Pictures for Task Presentation

Encoding and retrieval sessions included totally 120 color pictures, half depicting indoor scenes and the other half depicting outdoor scenes. In order to make the error rate varies fairly large across participants (i.e., not too easy or hard to remember), we selected 120 pictures from a set of 180 pictures using a pilot behavioral experiment. Of these 180 pictures, 69 were neutral pictures from the International Affective Picture System (IAPS) [24] and the rest were obtained from the internet. All these pictures could be easily classified into indoor or outdoor. All pictures were formatted in 640×480 pixels and were presented via E-prime software. We recruited an additional 12 college students to perform the pilot behavioral experiment. This pilot behavioral experiment had an encoding stage and a retrieval stage with a resting interval of approximately 20 minutes. The instructions and task presentation of the pilot experiment were the same as the fMRI task. The participants were not told it was a memory task before the retrieval stage. After the indoor or outdoor judgment task, they were just told to take a break to wait for another behavioral experiment. These participants were divided into 3 groups, each group (4 participants) encoding 60 images (30 indoor and 30 outdoor). The retrieval stage was the same as that of fMRI task, i.e., 60 old pictures and 60 new pictures. For each of the 180 old pictures, there were 4 participants. Therefore the hit number would be 0, 1, 2, 3, and 4 for each picture. For pictures with a hit score of 0 or 4 (i.e., no or all participants could remember correctly), only a small part of these pictures was chosen as the fMRI task pictures. But for pictures with a hit score of 1, 2, or 3, large part of these pictures was chosen. Finally, 120 pictures were selected for the fMRI study. The above procedure for picture collection was the same one as in our previous paper published very recently [11].

Behavior Data Analysis

D-prime is a statistic used in signal detection theory and calculated as: d-prime = Z (hit rate) - Z (false alarm rate) [25]. Z is the standard Z score (minus mean and then divided by the standard deviation). A higher d-prime means a larger difference between the hit rate and correct rejection, i.e., a better recognition memory performance here.

fMRI Data Preprocessing

The first 10 time points were discarded to remove the initial transient effects and to allow participant get used to the scanner noise. Then RS-fMRI data were processed using SPM8 (http://www.fil.ion.ucl.ac.uk/spm) and DPARSF [26] (http://www.restfmri.net), including slice timing, realignment and normalization. All functional images were normalized into Montreal Neurology Institute (MNI) space in three stages. First, the functional images of each participant were co-registered with their own high-resolution structural T1 image. Second, the spatial normalization parameters of T1 image were estimated by segmentation. Lastly, the parameters were applied to the functional images. Then REsting-State fMRI data analysis Toolkit [27] was used for removing the linear trend and temporal filtering (0.01–0.08 Hz) of the time courses.

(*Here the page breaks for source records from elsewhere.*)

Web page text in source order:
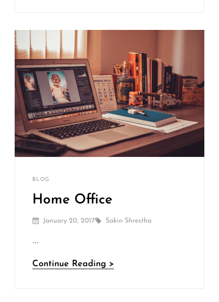
CATEGORIES
BLOGBy
Sakin
Home Office
Posted
January 20, 2017 By
Sakin Shrestha
…
Continue Reading >Home
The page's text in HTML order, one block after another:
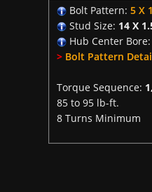
Bolt Pattern: 5 X
Stud Size: 14 X
Hub Center Bore:
> Bolt Pattern
Torque Sequence:
85 to 95 lb-ft.
8 Turns Minimum
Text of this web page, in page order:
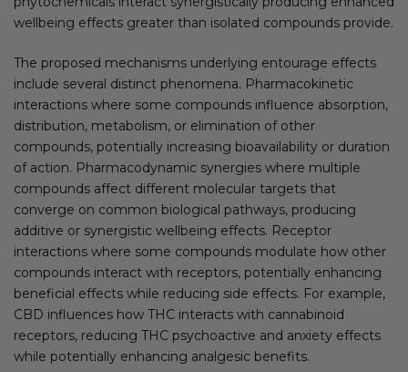
wellbeing effects greater than isolated compounds provide.
The proposed mechanisms underlying entourage effects
include several distinct phenomena. Pharmacokinetic
interactions where some compounds influence absorption,
distribution, metabolism, or elimination of other
compounds, potentially increasing bioavailability or duration
of action. Pharmacodynamic synergies where multiple
compounds affect different molecular targets that
converge on common biological pathways, producing
additive or synergistic wellbeing effects. Receptor
interactions where some compounds modulate how other
compounds interact with receptors, potentially enhancing
beneficial effects while reducing side effects. For example,
CBD influences how THC interacts with cannabinoid
receptors, reducing THC psychoactive and anxiety effects
while potentially enhancing analgesic benefits.
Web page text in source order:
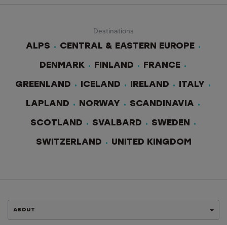
Destinations
ALPS
CENTRAL & EASTERN EUROPE
DENMARK FINLAND FRANCE
GREENLAND ICELAND IRELAND ITALY
LAPLAND NORWAY SCANDINAVIA
SCOTLAND SVALBARD SWEDEN
SWITZERLAND UNITED KINGDOM
ABOUT
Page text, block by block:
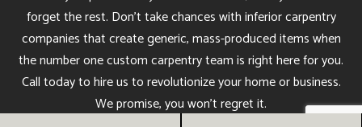
forget the rest. Don’t take chances with inferior carpentry
companies that create generic, mass-produced items when
the number one custom carpentry team is right here for you.
Call today to hire us to revolutionize your home or business.
We promise, you won’t regret it.
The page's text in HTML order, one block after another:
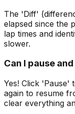
The 'Diff'
elapsed since the
lap times and
slower.
Can I pause
Yes! Click 'Pause'
again to resume
clear everything
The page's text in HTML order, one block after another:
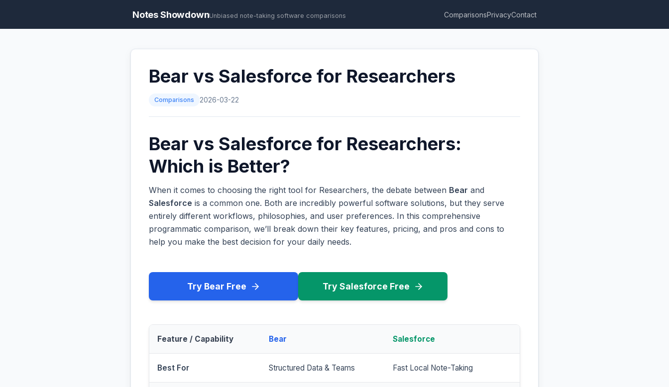
Notes ShowdownUnbiased note-taking software comparisons ComparisonsPrivacyContact
Bear vs Salesforce for Researchers
Comparisons 2026-03-22
Bear vs Salesforce for Researchers:
Which is Better?
When it comes to choosing the right tool for Researchers, the debate between Bear and
Salesforce is a common one. Both are incredibly powerful software solutions, but they serve
entirely different workflows, philosophies, and user preferences. In this comprehensive
programmatic comparison, we’ll break down their key features, pricing, and pros and cons to
help you make the best decision for your daily needs.
Try Bear Free Try Salesforce Free
Feature / Capability Bear Salesforce
Best For Structured Data & Teams Fast Local Note-Taking
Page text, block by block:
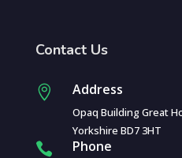
Contact Us
 Address
Opaq Building Great
Yorkshire BD7 3HT
 Phone
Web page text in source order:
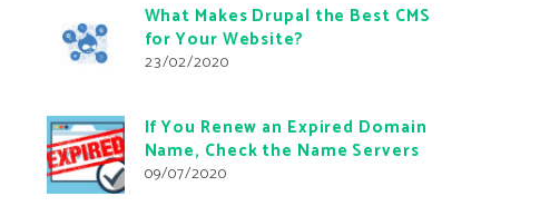
What Makes Drupal the Best CMS
for Your Website?
23/02/2020
If You Renew an Expired Domain
Name, Check the Name Servers
09/07/2020
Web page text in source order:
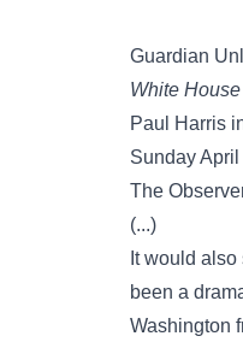
Guardian
White
Paul Harris
Sunday
The
(...)
It would
been a
Washington
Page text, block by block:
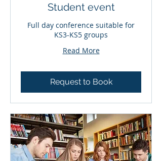
Student event
Full day conference suitable for
KS3-KS5 groups
Read More
Request to Book
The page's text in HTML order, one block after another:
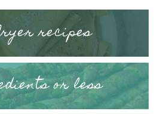
recipes
or less
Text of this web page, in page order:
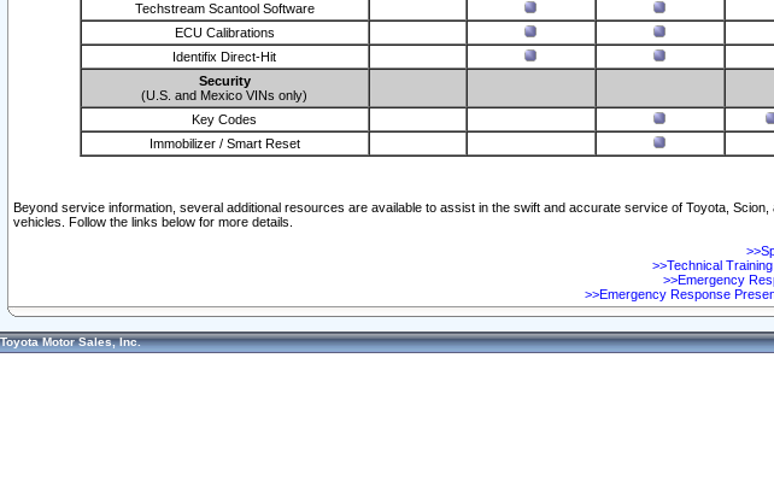
Techstream Scantool Software
ECU Calibrations
Identifix Direct-Hit
Security
(U.S. and Mexico VINs only)
Key Codes
Immobilizer / Smart Reset
Beyond service information, several additional resources are available to assist in the swift and accurate service of Toyota, Scion,
vehicles. Follow the links below for more details.
>>Technical
>>Emergency
>>Emergency Response
Toyota Motor Sales, Inc.
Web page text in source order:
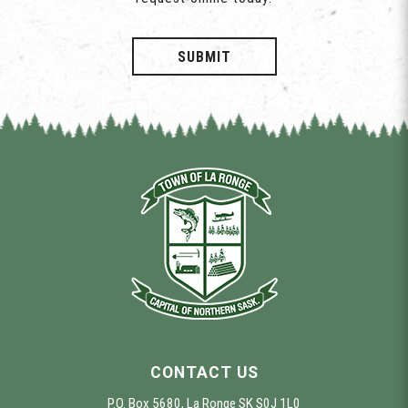
SUBMIT
CONTACT US
P.O. Box 5680, La Ronge SK S0J 1L0
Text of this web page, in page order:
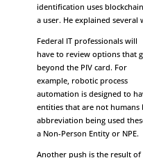
identification uses
a user. He explained
Federal IT professionals will
have to review options that
beyond the PIV card. For
example, robotic process
automation is designed to
entities that are not humans
abbreviation being used
a Non-Person Entity or NPE.
Another push is the result
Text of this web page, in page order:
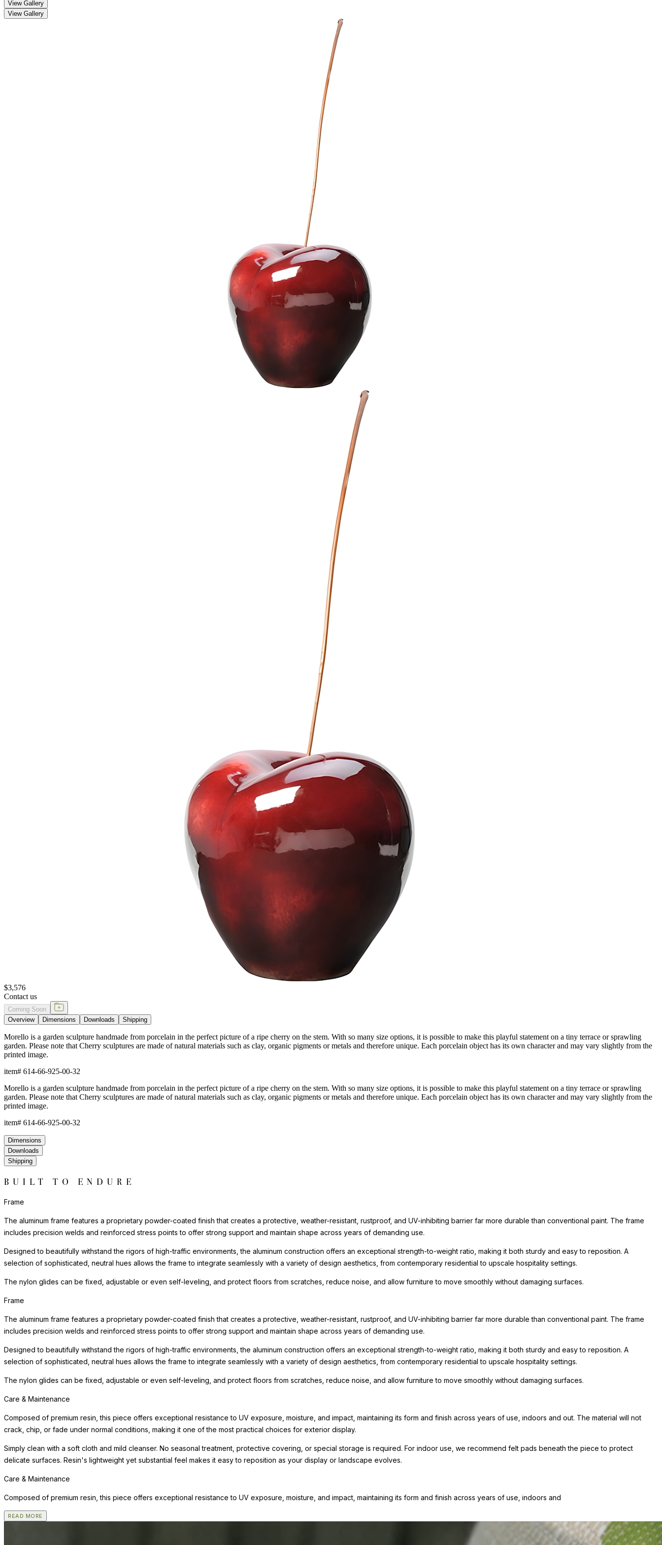
View Gallery
View Gallery
$3,576
Contact us
Coming Soon
Overview
Dimensions Downloads Shipping
Morello is a garden sculpture handmade from porcelain in the perfect picture of a ripe cherry on the stem. With so many size options, it is possible to make this playful statement on a tiny terrace or sprawling
garden. Please note that Cherry sculptures are made of natural materials such as clay, organic pigments or metals and therefore unique. Each porcelain object has its own character and may vary slightly from the
printed image.
item# 614-66-925-00-32
Morello is a garden sculpture handmade from porcelain in the perfect picture of a ripe cherry on the stem. With so many size options, it is possible to make this playful statement on a tiny terrace or sprawling
garden. Please note that Cherry sculptures are made of natural materials such as clay, organic pigments or metals and therefore unique. Each porcelain object has its own character and may vary slightly from the
printed image.
item# 614-66-925-00-32
Dimensions
Downloads
Shipping
BUILT TO ENDURE
Frame
The aluminum frame features a proprietary powder-coated finish that creates a protective, weather-resistant, rustproof, and UV-inhibiting barrier far more durable than conventional paint. The frame
includes precision welds and reinforced stress points to offer strong support and maintain shape across years of demanding use.
Designed to beautifully withstand the rigors of high-traffic environments, the aluminum construction offers an exceptional strength-to-weight ratio, making it both sturdy and easy to reposition. A
selection of sophisticated, neutral hues allows the frame to integrate seamlessly with a variety of design aesthetics, from contemporary residential to upscale hospitality settings.
The nylon glides can be fixed, adjustable or even self-leveling, and protect floors from scratches, reduce noise, and allow furniture to move smoothly without damaging surfaces.
Frame
The aluminum frame features a proprietary powder-coated finish that creates a protective, weather-resistant, rustproof, and UV-inhibiting barrier far more durable than conventional paint. The frame
includes precision welds and reinforced stress points to offer strong support and maintain shape across years of demanding use.
Designed to beautifully withstand the rigors of high-traffic environments, the aluminum construction offers an exceptional strength-to-weight ratio, making it both sturdy and easy to reposition. A
selection of sophisticated, neutral hues allows the frame to integrate seamlessly with a variety of design aesthetics, from contemporary residential to upscale hospitality settings.
The nylon glides can be fixed, adjustable or even self-leveling, and protect floors from scratches, reduce noise, and allow furniture to move smoothly without damaging surfaces.
Care & Maintenance
Composed of premium resin, this piece offers exceptional resistance to UV exposure, moisture, and impact, maintaining its form and finish across years of use, indoors and out. The material will not
crack, chip, or fade under normal conditions, making it one of the most practical choices for exterior display.
Simply clean with a soft cloth and mild cleanser. No seasonal treatment, protective covering, or special storage is required. For indoor use, we recommend felt pads beneath the piece to protect
delicate surfaces. Resin's lightweight yet substantial feel makes it easy to reposition as your display or landscape evolves.
Care & Maintenance
Composed of premium resin, this piece offers exceptional resistance to UV exposure, moisture, and impact, maintaining its form and finish across years of use, indoors and
READ MORE

Region of Interest (ROI) Definition

ROIs were defined by AAL template [28]. The medial temporal lobe (MTL) ROI includes bilateral hippocampus and parahippocampal region (Figure 1). The encoding-related ROIs were defined by the activation map of encoding pictures (p<0.05, cluster size >270 mm3).
Figure 1

The medial temporal lobe (MTL) ROI.

The MTL ROI from AAL, including the bilateral hippocampus and parahippocampal regions.

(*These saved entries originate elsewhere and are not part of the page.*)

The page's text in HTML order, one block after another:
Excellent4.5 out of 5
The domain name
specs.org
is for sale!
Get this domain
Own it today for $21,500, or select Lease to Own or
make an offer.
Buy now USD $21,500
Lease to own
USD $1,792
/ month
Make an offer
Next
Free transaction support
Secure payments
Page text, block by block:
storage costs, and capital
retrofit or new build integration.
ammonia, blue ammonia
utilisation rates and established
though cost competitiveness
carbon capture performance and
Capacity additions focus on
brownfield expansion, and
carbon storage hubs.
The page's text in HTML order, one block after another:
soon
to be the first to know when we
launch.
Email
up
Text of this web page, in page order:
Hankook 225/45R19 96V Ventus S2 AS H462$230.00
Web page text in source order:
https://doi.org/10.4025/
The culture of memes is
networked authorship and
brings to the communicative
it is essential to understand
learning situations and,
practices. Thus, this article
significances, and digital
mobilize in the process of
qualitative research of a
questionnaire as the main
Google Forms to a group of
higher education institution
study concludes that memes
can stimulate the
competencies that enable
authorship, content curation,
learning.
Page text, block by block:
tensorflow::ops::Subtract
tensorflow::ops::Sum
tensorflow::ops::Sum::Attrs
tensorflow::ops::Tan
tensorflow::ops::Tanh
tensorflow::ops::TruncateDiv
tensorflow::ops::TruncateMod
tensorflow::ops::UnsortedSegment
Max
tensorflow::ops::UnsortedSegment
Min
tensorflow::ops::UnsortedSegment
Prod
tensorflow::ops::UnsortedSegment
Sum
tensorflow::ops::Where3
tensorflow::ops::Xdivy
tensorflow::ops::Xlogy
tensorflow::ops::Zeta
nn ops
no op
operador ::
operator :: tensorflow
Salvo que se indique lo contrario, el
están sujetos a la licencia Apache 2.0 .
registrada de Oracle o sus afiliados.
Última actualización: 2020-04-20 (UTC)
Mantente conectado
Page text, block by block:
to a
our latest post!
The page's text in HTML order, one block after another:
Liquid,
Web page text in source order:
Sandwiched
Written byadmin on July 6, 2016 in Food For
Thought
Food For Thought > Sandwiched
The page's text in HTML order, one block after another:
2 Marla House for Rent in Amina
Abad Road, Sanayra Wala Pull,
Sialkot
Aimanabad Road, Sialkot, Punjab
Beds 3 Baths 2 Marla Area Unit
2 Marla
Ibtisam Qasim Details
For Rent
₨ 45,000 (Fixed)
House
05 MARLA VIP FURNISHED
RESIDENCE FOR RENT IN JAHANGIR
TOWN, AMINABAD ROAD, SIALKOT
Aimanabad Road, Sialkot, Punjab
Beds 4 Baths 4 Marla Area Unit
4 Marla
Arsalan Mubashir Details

The medial temporal lobe (MTL) ROI.

The MTL ROI from AAL, including the bilateral hippocampus and parahippocampal regions.

RS-fMRI Data Analysis

We used ReHo [29] to measure the local synchronization of spontaneous brain activities, which was estimated for each participant by computing Kendall’s coefficient of concordance (KCC) of the time series of 27 nearest neighboring voxels. Compared with functional connectivity, ReHo requires no a priori definition of ROIs, and can provide local synchronization of spontaneous activity. ReHo has been used in AD and MCI researches [30], [31], and ReHo has been found to be correlated with some behavior performance, such as stop signal reaction time [32]. REST software [27] was used to build individual ReHo maps. To quantify changes of the memory consolidation-related spontaneous brain activity, we used the ReHo ratio below: For each participant, ReHo of REST-2 was divided by ReHo of REST-1 in a voxel-wise manner to get the map of ReHo ratio. And then ReHo ratio maps were smoothed using a 4 mm FWHM Gaussian kernel. ReHo ratio between the two APOE groups were compared using the two-sample T-tests voxel by voxel in each ROI. AlphaSim, a program based on Monte Carlo simulation and implemented in AFNI (http://afni.nimh.nih.gov) was used for multiple comparison correction within each ROI (i.e., small volume correction, SVC). AlphaSim has been implemented in REST software [27]. The corrected p<0.05 corresponds to a combination of uncorrected p<0.05 and cluster size >567 mm3 in the MTL ROI and a combination of p<0.05 and cluster size >1566 mm3 in the encoding ROI. Finally, correlation analysis between ReHo ratio and recognition memory performance was performed in each group. To remove potential effects of encoding activation on the memory consolidation-related activity in the MTL, we performed ANCOVA to regress out the task-evoked activation (mean beta estimate of each voxel).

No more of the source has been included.